> To do:
Your answer must be the records below repeated word for word, with no pictures in it.

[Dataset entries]
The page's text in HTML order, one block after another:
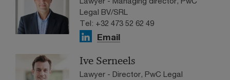
Legal BV/SRL
Tel: +32 473 52 62 49
Email
Ive Serneels
Lawyer - Director, PwC Legal
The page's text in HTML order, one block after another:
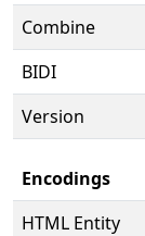
Combine
BIDI
Version
Encodings
HTML Entity
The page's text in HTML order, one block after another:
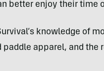
better enjoy their time
knowledge of
paddle apparel, and the
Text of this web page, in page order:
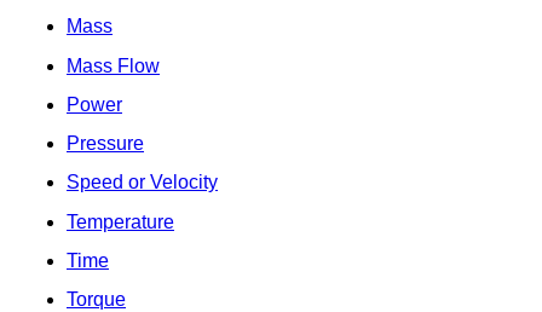
Mass
Mass Flow
Power
Pressure
Speed or Velocity
Temperature
Time
Torque
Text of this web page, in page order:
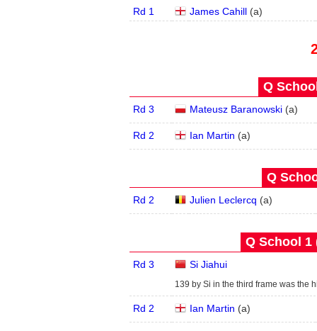
Rd 1 James Cahill (a)
Q
Rd 3 Mateusz Baranowski (a)
Rd 2 Ian Martin (a)
Q
Rd 2 Julien Leclercq (a)
Q School 1
Rd 3 Si Jiahui
139 by Si in the third frame was the
Rd 2 Ian Martin (a)

> Exercise solution:
The page's text in HTML order, one block after another:
Legal BV/SRL
Tel: +32 473 52 62 49
Email
Ive Serneels
Lawyer - Director, PwC Legal
The page's text in HTML order, one block after another:
Combine
BIDI
Version
Encodings
HTML Entity
The page's text in HTML order, one block after another:
better enjoy their time
knowledge of
paddle apparel, and the
Text of this web page, in page order:
Mass
Mass Flow
Power
Pressure
Speed or Velocity
Temperature
Time
Torque
Text of this web page, in page order:
Rd 1 James Cahill (a)
Q
Rd 3 Mateusz Baranowski (a)
Rd 2 Ian Martin (a)
Q
Rd 2 Julien Leclercq (a)
Q School 1
Rd 3 Si Jiahui
139 by Si in the third frame was the
Rd 2 Ian Martin (a)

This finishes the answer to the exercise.